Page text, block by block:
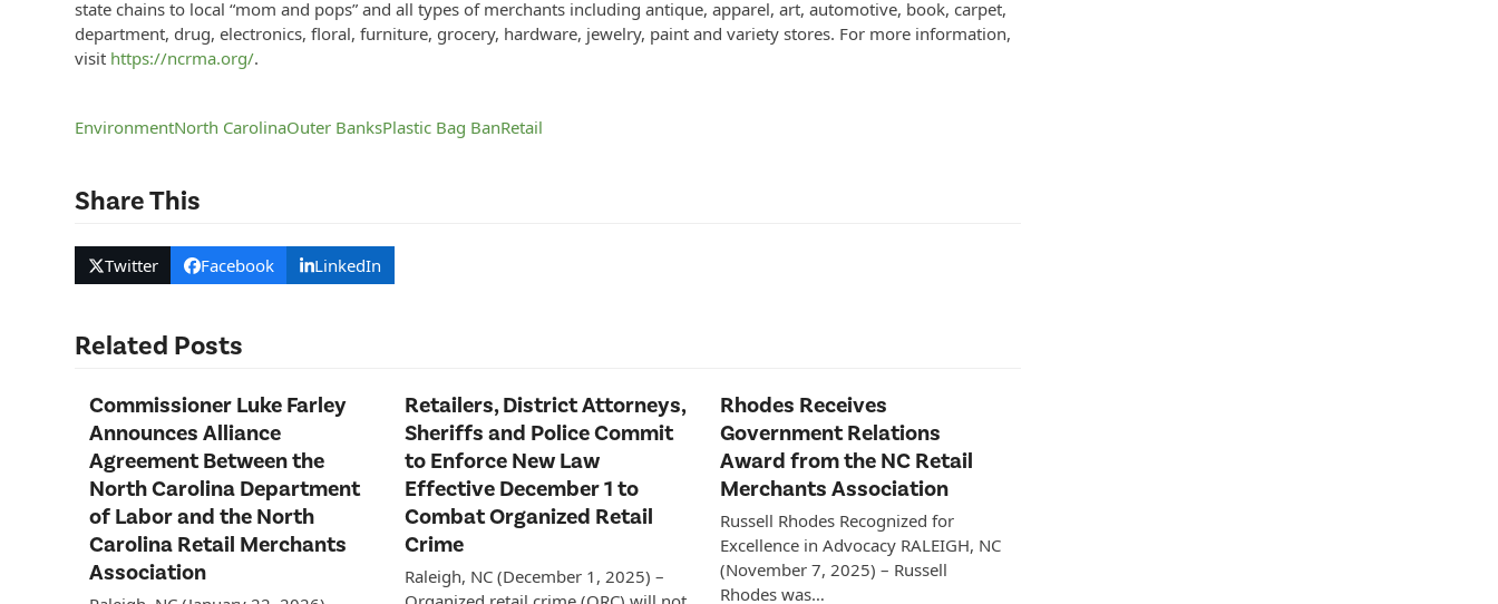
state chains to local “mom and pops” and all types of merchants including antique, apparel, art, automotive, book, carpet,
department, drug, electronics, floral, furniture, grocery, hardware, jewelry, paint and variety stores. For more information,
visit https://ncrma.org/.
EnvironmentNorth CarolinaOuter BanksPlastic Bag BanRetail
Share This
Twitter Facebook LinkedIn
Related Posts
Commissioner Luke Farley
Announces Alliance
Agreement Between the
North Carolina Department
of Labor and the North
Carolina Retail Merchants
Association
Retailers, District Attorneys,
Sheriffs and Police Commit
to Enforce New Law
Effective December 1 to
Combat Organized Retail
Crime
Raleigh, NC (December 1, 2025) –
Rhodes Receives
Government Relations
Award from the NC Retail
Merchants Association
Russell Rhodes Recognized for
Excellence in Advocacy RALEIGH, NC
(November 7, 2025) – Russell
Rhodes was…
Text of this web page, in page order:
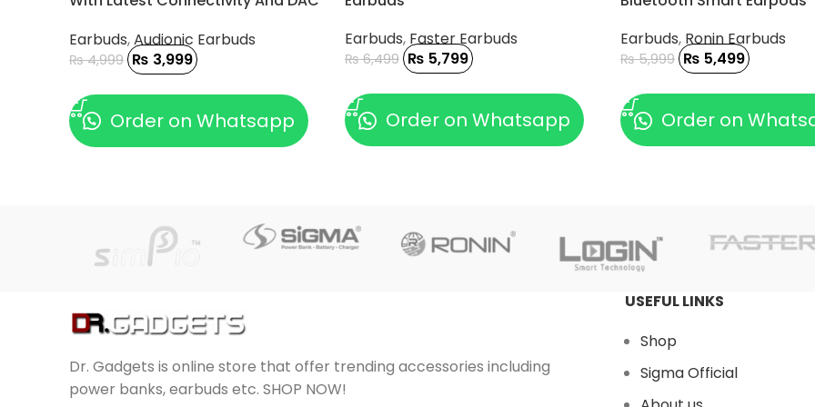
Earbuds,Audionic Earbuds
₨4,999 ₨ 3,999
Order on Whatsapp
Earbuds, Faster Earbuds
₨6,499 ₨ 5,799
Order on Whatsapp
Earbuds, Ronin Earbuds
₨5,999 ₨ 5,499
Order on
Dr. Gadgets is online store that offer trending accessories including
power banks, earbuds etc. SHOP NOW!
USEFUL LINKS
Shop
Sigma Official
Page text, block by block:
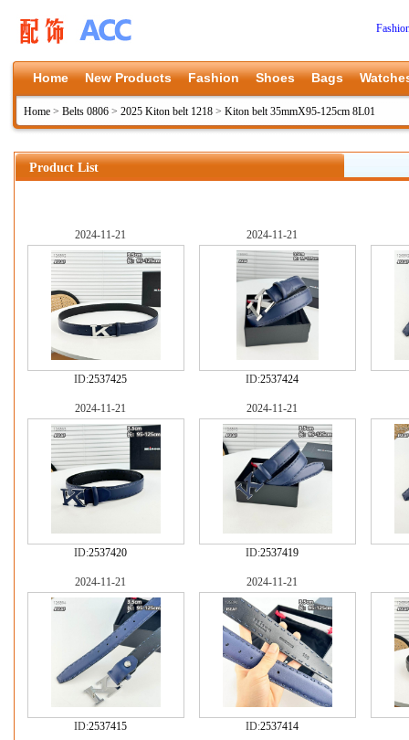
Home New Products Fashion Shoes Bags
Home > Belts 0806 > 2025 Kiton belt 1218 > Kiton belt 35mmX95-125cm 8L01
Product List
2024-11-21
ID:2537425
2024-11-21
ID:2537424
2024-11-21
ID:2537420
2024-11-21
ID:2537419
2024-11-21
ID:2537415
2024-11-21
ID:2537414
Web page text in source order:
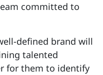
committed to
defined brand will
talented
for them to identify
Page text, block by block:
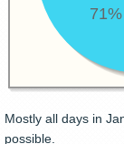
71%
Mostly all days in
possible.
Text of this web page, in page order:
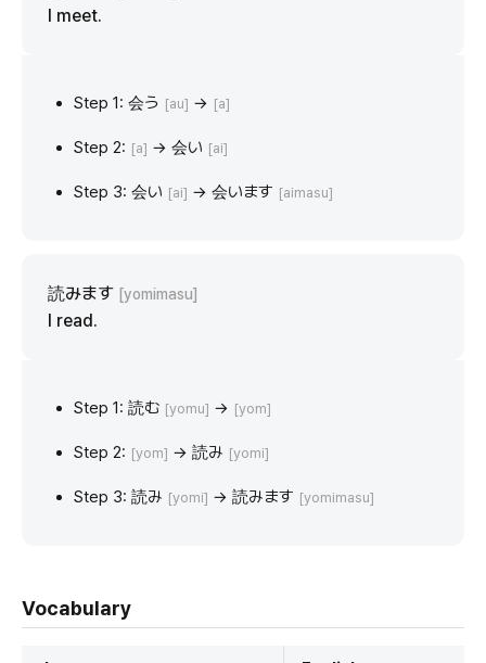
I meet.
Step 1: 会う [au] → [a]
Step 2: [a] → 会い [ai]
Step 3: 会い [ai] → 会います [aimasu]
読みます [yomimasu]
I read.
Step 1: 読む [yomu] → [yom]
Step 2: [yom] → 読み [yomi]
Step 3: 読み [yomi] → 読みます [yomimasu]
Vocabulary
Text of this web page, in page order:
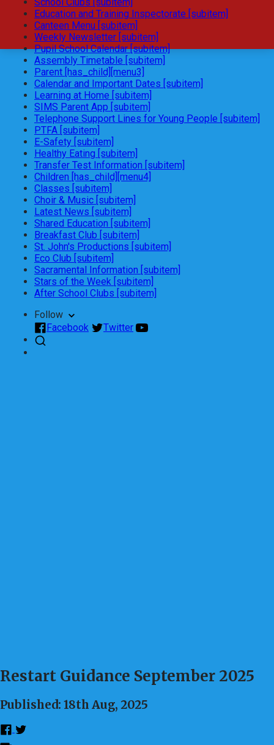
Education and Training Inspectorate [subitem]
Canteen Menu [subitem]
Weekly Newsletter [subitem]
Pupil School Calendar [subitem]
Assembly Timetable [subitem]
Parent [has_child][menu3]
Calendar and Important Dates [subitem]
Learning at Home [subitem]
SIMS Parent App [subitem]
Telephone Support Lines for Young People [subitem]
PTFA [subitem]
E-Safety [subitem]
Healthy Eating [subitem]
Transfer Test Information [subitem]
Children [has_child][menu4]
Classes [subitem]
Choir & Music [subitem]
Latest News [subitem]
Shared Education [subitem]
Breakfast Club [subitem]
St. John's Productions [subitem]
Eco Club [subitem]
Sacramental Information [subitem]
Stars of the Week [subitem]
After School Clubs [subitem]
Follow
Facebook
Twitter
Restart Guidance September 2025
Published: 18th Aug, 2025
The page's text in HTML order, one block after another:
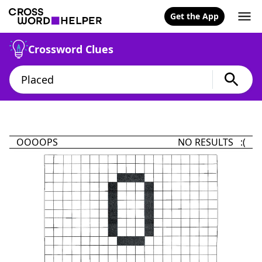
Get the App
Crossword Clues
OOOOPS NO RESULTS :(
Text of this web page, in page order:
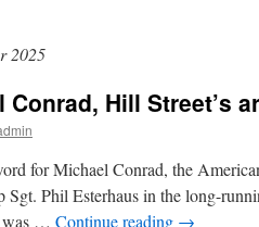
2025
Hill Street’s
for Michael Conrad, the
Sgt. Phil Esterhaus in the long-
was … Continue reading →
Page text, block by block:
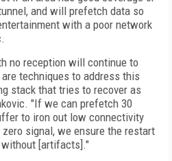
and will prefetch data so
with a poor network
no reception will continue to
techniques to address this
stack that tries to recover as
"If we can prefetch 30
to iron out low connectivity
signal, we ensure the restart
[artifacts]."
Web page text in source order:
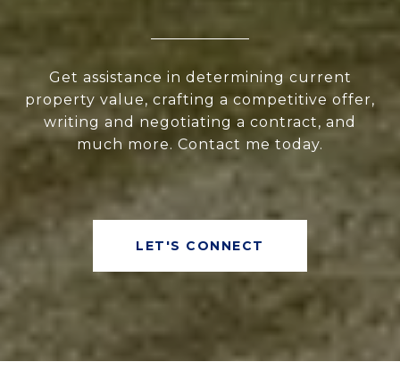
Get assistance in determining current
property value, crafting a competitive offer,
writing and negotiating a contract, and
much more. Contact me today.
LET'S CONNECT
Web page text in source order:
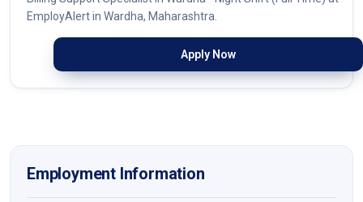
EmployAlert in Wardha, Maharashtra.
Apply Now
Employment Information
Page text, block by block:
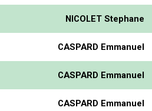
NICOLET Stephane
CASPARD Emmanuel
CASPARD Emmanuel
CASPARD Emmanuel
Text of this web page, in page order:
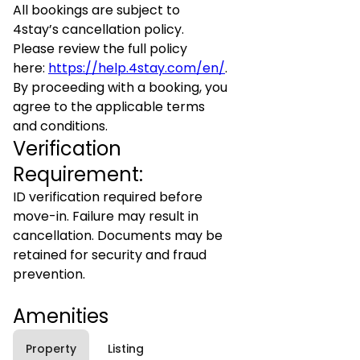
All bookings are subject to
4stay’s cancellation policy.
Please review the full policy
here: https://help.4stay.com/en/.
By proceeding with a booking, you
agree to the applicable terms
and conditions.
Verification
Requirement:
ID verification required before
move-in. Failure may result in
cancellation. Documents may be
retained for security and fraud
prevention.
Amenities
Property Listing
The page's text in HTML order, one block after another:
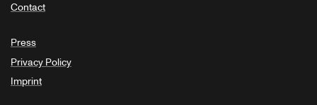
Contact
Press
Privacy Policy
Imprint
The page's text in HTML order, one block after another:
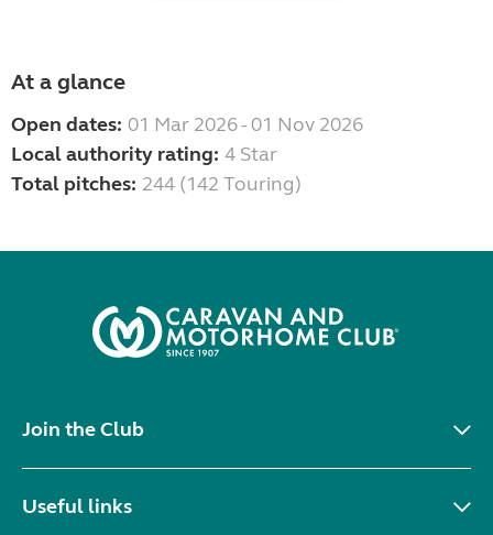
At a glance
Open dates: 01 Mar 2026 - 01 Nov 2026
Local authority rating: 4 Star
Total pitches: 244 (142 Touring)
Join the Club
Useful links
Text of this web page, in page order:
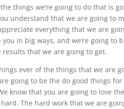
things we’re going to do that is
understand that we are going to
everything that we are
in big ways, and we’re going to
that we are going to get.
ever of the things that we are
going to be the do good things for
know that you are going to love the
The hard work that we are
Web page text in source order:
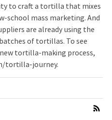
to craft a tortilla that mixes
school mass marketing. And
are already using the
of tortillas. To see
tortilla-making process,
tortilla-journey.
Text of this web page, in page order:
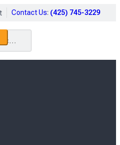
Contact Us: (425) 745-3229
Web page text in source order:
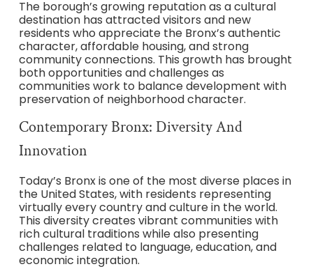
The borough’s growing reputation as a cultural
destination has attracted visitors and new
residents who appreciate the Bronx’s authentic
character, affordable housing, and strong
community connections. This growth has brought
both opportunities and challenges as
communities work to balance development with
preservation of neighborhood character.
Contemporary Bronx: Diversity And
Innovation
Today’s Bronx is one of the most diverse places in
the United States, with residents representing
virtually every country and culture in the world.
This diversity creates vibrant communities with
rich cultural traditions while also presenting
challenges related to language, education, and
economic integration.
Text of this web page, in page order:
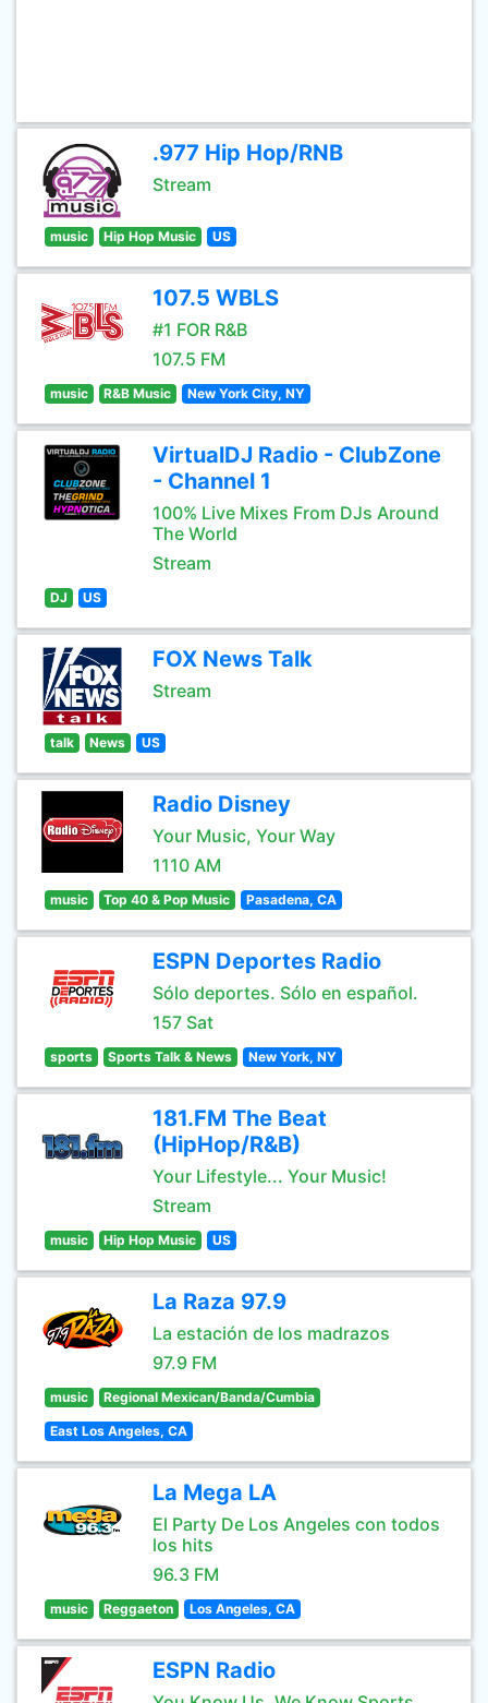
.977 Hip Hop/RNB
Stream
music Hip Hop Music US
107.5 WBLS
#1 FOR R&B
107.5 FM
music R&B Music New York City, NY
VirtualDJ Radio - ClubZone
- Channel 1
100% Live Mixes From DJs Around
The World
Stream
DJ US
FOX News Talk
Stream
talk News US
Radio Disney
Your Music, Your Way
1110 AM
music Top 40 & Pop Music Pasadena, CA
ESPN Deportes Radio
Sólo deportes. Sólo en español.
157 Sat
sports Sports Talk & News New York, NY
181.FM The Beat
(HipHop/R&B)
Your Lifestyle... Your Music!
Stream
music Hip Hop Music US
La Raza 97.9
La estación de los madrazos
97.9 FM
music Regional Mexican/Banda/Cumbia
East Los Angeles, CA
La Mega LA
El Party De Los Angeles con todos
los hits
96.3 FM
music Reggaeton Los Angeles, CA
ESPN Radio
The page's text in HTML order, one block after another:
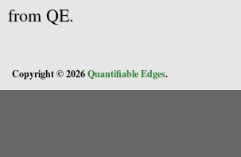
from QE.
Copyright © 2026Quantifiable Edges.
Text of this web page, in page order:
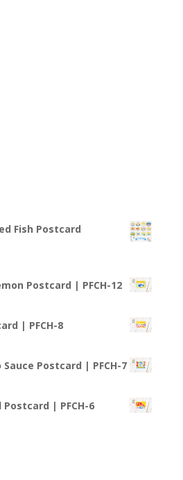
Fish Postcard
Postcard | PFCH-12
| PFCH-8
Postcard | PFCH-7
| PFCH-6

= = =

◆ TASK PROMPT ◆
Without any pictures, reproduce exactly the lines from the line that contains "music R&B Music New York City, NY" to the end of the entries above, both ends included.

◆ ANSWER SPACE ◆
music R&B Music New York City, NY
VirtualDJ Radio - ClubZone
- Channel 1
100% Live Mixes From DJs Around
The World
Stream
DJ US
FOX News Talk
Stream
talk News US
Radio Disney
Your Music, Your Way
1110 AM
music Top 40 & Pop Music Pasadena, CA
ESPN Deportes Radio
Sólo deportes. Sólo en español.
157 Sat
sports Sports Talk & News New York, NY
181.FM The Beat
(HipHop/R&B)
Your Lifestyle... Your Music!
Stream
music Hip Hop Music US
La Raza 97.9
La estación de los madrazos
97.9 FM
music Regional Mexican/Banda/Cumbia
East Los Angeles, CA
La Mega LA
El Party De Los Angeles con todos
los hits
96.3 FM
music Reggaeton Los Angeles, CA
ESPN Radio
The page's text in HTML order, one block after another:
from QE.
Copyright © 2026Quantifiable Edges.
Text of this web page, in page order:
Fish Postcard
Postcard | PFCH-12
| PFCH-8
Postcard | PFCH-7
| PFCH-6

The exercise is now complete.